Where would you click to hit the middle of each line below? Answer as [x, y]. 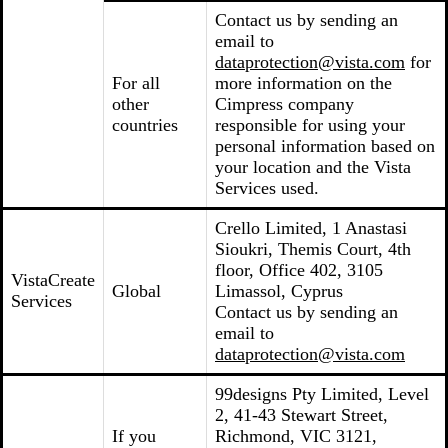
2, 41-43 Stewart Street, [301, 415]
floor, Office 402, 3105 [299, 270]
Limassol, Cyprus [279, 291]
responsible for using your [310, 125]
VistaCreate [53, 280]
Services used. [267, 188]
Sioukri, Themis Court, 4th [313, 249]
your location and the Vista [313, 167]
━━━━━━━━━━━━━━━━━━━━━━━━━━━━━━
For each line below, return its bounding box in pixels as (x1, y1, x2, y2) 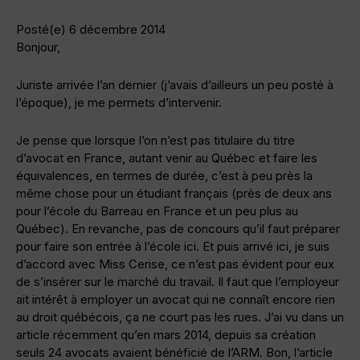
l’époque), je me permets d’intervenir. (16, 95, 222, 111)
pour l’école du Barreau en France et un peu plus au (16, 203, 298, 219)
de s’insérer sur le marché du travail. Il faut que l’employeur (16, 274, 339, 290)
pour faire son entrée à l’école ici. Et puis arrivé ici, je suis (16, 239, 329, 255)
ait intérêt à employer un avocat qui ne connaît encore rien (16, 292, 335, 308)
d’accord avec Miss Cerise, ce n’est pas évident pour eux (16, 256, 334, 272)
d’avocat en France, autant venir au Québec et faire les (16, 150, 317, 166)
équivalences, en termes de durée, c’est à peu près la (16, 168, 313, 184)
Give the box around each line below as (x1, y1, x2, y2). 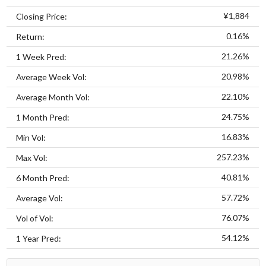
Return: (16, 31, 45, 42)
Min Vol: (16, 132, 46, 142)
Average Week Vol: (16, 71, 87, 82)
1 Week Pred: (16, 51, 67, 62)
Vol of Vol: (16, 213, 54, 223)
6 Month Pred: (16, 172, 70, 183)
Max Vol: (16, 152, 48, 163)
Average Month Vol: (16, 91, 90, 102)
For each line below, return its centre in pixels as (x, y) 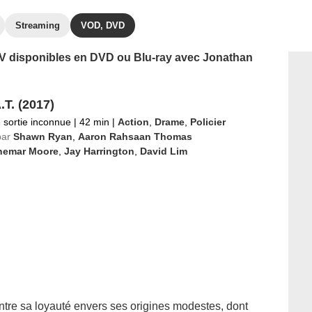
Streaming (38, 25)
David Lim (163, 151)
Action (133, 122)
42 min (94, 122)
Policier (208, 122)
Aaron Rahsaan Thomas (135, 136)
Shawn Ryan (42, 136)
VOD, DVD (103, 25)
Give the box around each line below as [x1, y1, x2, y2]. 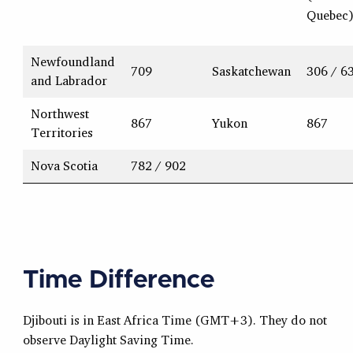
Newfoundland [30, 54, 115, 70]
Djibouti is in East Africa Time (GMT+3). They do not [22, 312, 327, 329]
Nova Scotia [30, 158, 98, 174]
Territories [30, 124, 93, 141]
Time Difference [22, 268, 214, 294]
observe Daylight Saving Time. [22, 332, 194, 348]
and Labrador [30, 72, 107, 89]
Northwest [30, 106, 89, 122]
━━━━━━━━━━━━━━━━━━━━━━━━━━━━━━
Problem details: The answer is every line in the data where the word "faire" appears.

Output:
pour faire son entrée à l’école ici. Et puis arrivé ici, je suis (16, 239, 329, 255)
d’avocat en France, autant venir au Québec et faire les (16, 150, 317, 166)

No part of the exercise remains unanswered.